* _Work instructions_: Would you transcribe exactly the lines from the beginning of the records below through the line with "Дополнительно корпус усилен резиновыми", both included, omitting the pictures?

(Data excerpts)

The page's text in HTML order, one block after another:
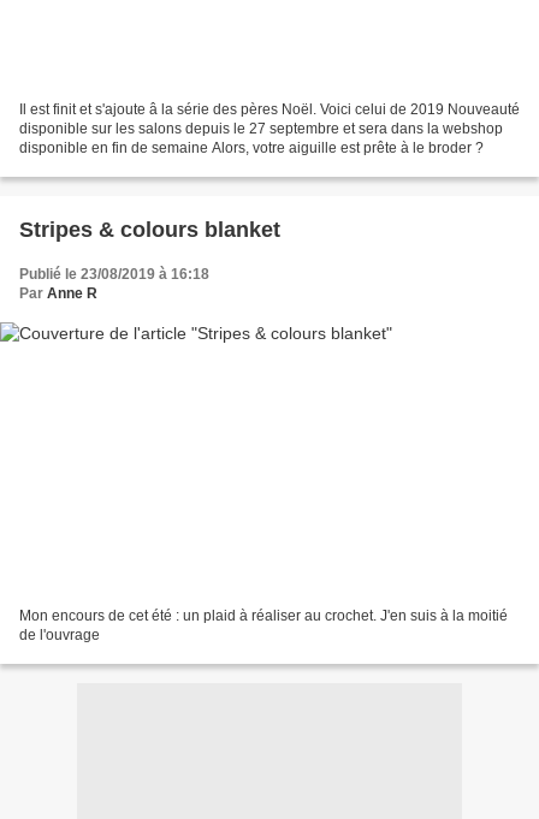
Il est finit et s'ajoute â la série des pères Noël. Voici celui de 2019 Nouveauté
disponible sur les salons depuis le 27 septembre et sera dans la webshop
disponible en fin de semaine Alors, votre aiguille est prête à le broder ?
Stripes & colours blanket
Publié le 23/08/2019 à 16:18
Par Anne R
Mon encours de cet été : un plaid à réaliser au crochet. J'en suis à la moitié
de l'ouvrage
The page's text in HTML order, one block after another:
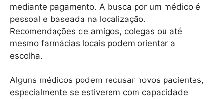
mediante pagamento. A busca por um médico é
pessoal e baseada na localização.
Recomendações de amigos, colegas ou até
mesmo farmácias locais podem orientar a
escolha.
Alguns médicos podem recusar novos pacientes,
especialmente se estiverem com capacidade
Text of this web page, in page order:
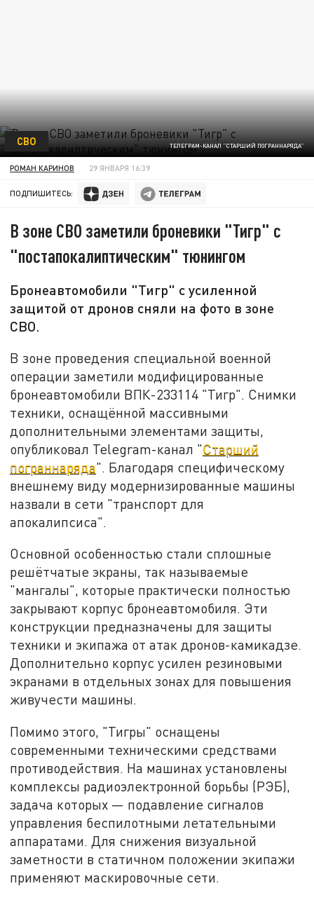
ТЕЛЕГРАМ-КАНАЛ "СТАРШИЙ ПОГРАННАРЯДА"
СВО
РОМАН КАРИНОВ 29 ЯНВАРЯ 16:39
ПОДПИШИТЕСЬ:
В зоне СВО заметили броневики "Тигр" с
"постапокалиптическим" тюнингом
Бронеавтомобили "Тигр" с усиленной
защитой от дронов сняли на фото в зоне
СВО.
В зоне проведения специальной военной
операции заметили модифицированные
бронеавтомобили ВПК-233114 "Тигр". Снимки
техники, оснащённой массивными
дополнительными элементами защиты,
опубликовал Telegram-канал "Старший
пограннаряда". Благодаря специфическому
внешнему виду модернизированные машины
назвали в сети "транспорт для
апокалипсиса".
Основной особенностью стали сплошные
решётчатые экраны, так называемые
"мангалы", которые практически полностью
закрывают корпус бронеавтомобиля. Эти
конструкции предназначены для защиты
техники и экипажа от атак дронов-камикадзе.
Дополнительно корпус усилен резиновыми
экранами в отдельных зонах для повышения
живучести машины.
Помимо этого, "Тигры" оснащены
современными техническими средствами
противодействия. На машинах установлены
комплексы радиоэлектронной борьбы (РЭБ),
задача которых — подавление сигналов
управления беспилотными летательными
аппаратами. Для снижения визуальной
заметности в статичном положении экипажи
применяют маскировочные сети.
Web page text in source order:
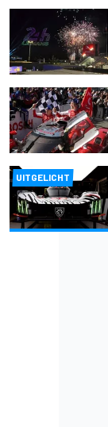
UITGELICHT
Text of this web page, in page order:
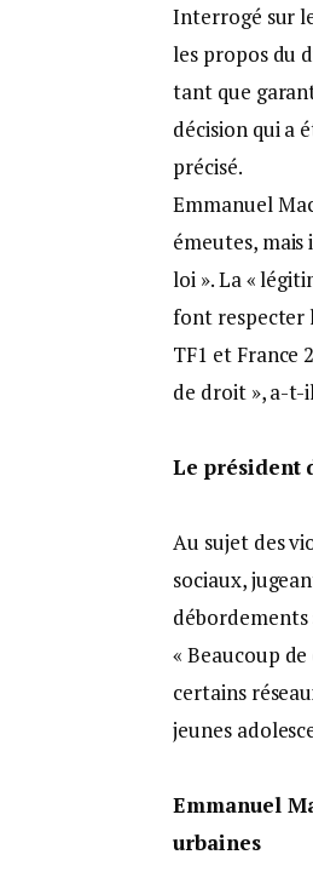
Interrogé sur
les propos du
tant que
décision qui a
précisé.
Emmanuel
émeutes,
loi ». La «
font respecter
TF1 et France
de droit », a-t-
Le président
Au sujet des
sociaux,
débordements
« Beaucoup
certains
jeunes
Emmanuel
urbaines
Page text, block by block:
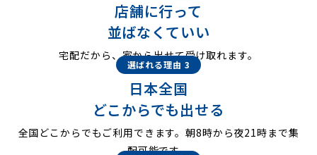
店舗に行って
並ばなくていい
宅配だから、家から出せて受け取れます。
選ばれる理由 3
日本全国
どこからでも出せる
全国どこからでもご利用できます。朝8時から夜21時まで集
配可能です。
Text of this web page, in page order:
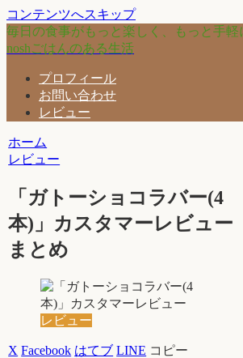
コンテンツへスキップ
毎日の食事がもっと楽しく、もっと手軽
noshごはんのある生活
プロフィール
お問い合わせ
レビュー
ホーム
レビュー
「ガトーショコラバー(4
本)」カスタマーレビュー
まとめ
レビュー
X Facebook はてブ LINE コピー
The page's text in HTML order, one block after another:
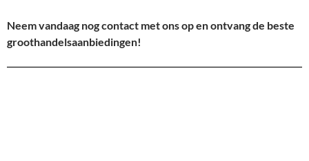
Neem vandaag nog contact met ons op en ontvang de beste
groothandelsaanbiedingen!
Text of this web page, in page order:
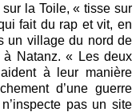
la Toile, « tisse sur
fait du rap et vit, en
un village du nord de
à Natanz. « Les deux
à leur manière
d’une guerre
pas un site
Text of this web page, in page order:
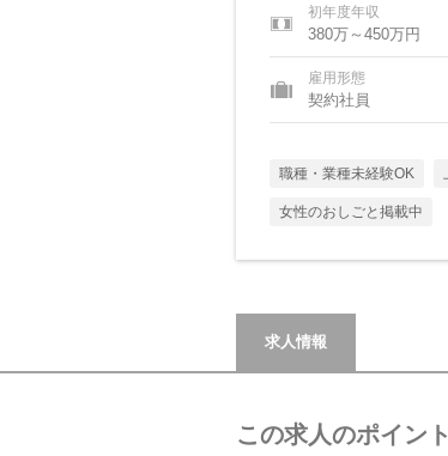
初年度年収
380万～450万円
雇用形態
契約社員
職種・業種未経験OK
女性のおしごと掲載中
求人情報
この求人のポイント
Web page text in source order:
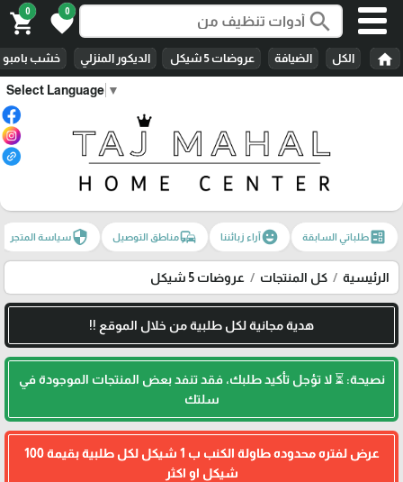
Select Language ▼
search
0
favorite
0
shopping_cart
home الكل الضيافة عروضات 5 شيكل الديكور المنزلي خشب بامبو
ballotطلباتي السابقة emoji_emotionsآراء زبائننا commuteمناطق التوصيل securityسياسة المتجر
الرئيسية كل المنتجات عروضات 5 شيكل
هدية مجانية لكل طلبية من خلال الموقع !!
نصيحة: ⏳ لا تؤجل تأكيد طلبك، فقد تنفد بعض المنتجات الموجودة في
سلتك
عرض لفتره محدوده طاولة الكنب ب 1 شيكل لكل طلبية بقيمة 100
شيكل او اكثر
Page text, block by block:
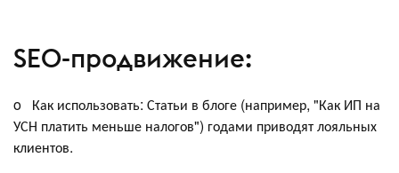
SEO-продвижение:
o Как использовать: Статьи в блоге (например, "Как ИП на
УСН платить меньше налогов") годами приводят лояльных
клиентов.
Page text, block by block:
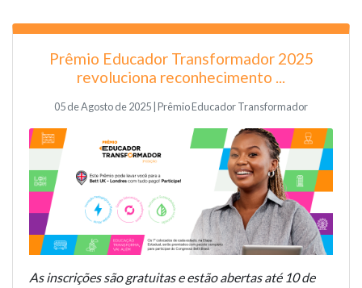
Prêmio Educador Transformador 2025
revoluciona reconhecimento ...
05 de Agosto de 2025 | Prêmio Educador Transformador
As inscrições são gratuitas e estão abertas até 10 de
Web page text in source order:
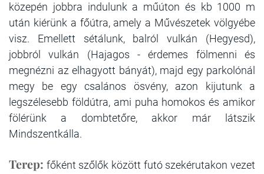
közepén jobbra indulunk a műúton és kb 1000 m
után kiérünk a főútra, amely a Művészetek völgyébe
visz. Emellett sétálunk, balról vulkán (Hegyesd),
jobbról vulkán (Hajagos - érdemes fölmenni és
megnézni az elhagyott bányát), majd egy parkolónál
megy be egy csalános ösvény, azon kijutunk a
legszélesebb földútra, ami puha homokos és amikor
fölérünk a dombtetőre, akkor már látszik
Mindszentkálla.
Terep: főként szőlők között futó szekérutakon vezet
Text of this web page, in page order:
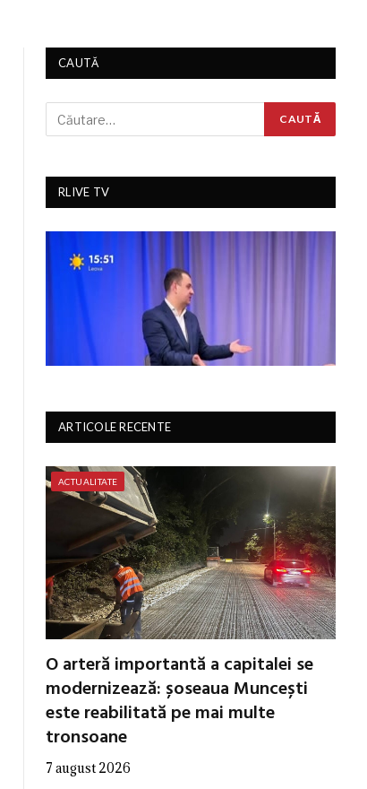
CAUTĂ
RLIVE TV
ARTICOLE RECENTE
ACTUALITATE
O arteră importantă a capitalei se
modernizează: șoseaua Muncești
este reabilitată pe mai multe
tronsoane
7 august 2026
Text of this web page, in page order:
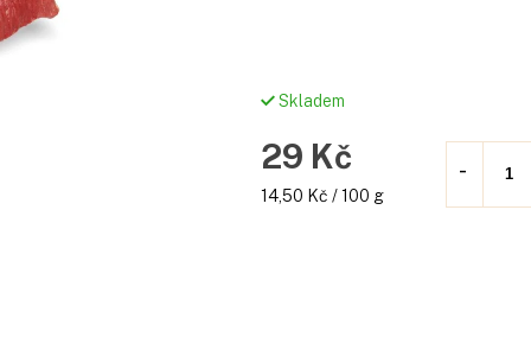
Skladem
29 Kč
Měrná
14,50 Kč / 100 g
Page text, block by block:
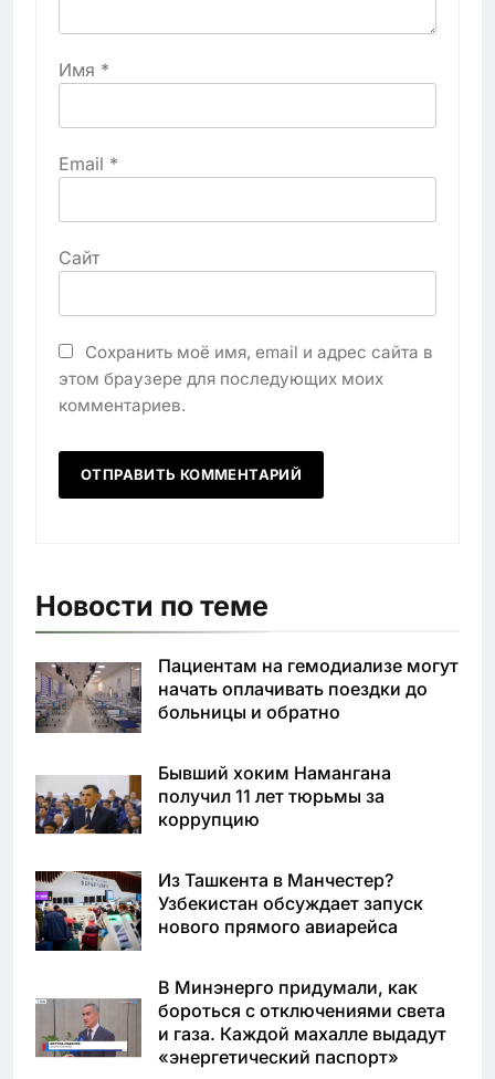
Имя *
Email *
Сайт
Сохранить моё имя, email и адрес сайта в
этом браузере для последующих моих
комментариев.
Новости по теме
Пациентам на гемодиализе могут
начать оплачивать поездки до
больницы и обратно
Бывший хоким Намангана
получил 11 лет тюрьмы за
коррупцию
Из Ташкента в Манчестер?
Узбекистан обсуждает запуск
нового прямого авиарейса
В Минэнерго придумали, как
бороться с отключениями света
и газа. Каждой махалле выдадут
«энергетический паспорт»
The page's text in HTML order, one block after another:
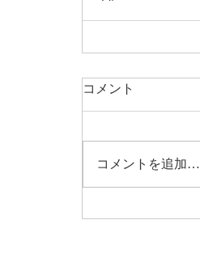
コメント
コメントを追加…
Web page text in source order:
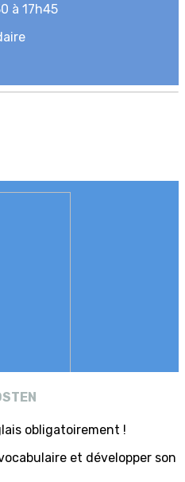
à 17h45
obligatoirement !
et d évelopper son
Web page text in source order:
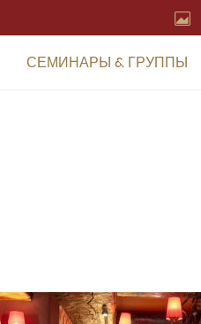
СЕМИНАРЫ & ГРУППЫ

* _Solution below_:
The page's text in HTML order, one block after another:
Il est finit et s'ajoute â la série des pères Noël. Voici celui de 2019 Nouveauté
disponible sur les salons depuis le 27 septembre et sera dans la webshop
disponible en fin de semaine Alors, votre aiguille est prête à le broder ?
Stripes & colours blanket
Publié le 23/08/2019 à 16:18
Par Anne R
Mon encours de cet été : un plaid à réaliser au crochet. J'en suis à la moitié
de l'ouvrage
The page's text in HTML order, one block after another:
mediante pagamento. A busca por um médico é
pessoal e baseada na localização.
Recomendações de amigos, colegas ou até
mesmo farmácias locais podem orientar a
escolha.
Alguns médicos podem recusar novos pacientes,
especialmente se estiverem com capacidade
Text of this web page, in page order:
ТЕЛЕГРАМ-КАНАЛ "СТАРШИЙ ПОГРАННАРЯДА"
СВО
РОМАН КАРИНОВ 29 ЯНВАРЯ 16:39
ПОДПИШИТЕСЬ:
В зоне СВО заметили броневики "Тигр" с
"постапокалиптическим" тюнингом
Бронеавтомобили "Тигр" с усиленной
защитой от дронов сняли на фото в зоне
СВО.
В зоне проведения специальной военной
операции заметили модифицированные
бронеавтомобили ВПК-233114 "Тигр". Снимки
техники, оснащённой массивными
дополнительными элементами защиты,
опубликовал Telegram-канал "Старший
пограннаряда". Благодаря специфическому
внешнему виду модернизированные машины
назвали в сети "транспорт для
апокалипсиса".
Основной особенностью стали сплошные
решётчатые экраны, так называемые
"мангалы", которые практически полностью
закрывают корпус бронеавтомобиля. Эти
конструкции предназначены для защиты
техники и экипажа от атак дронов-камикадзе.
Дополнительно корпус усилен резиновыми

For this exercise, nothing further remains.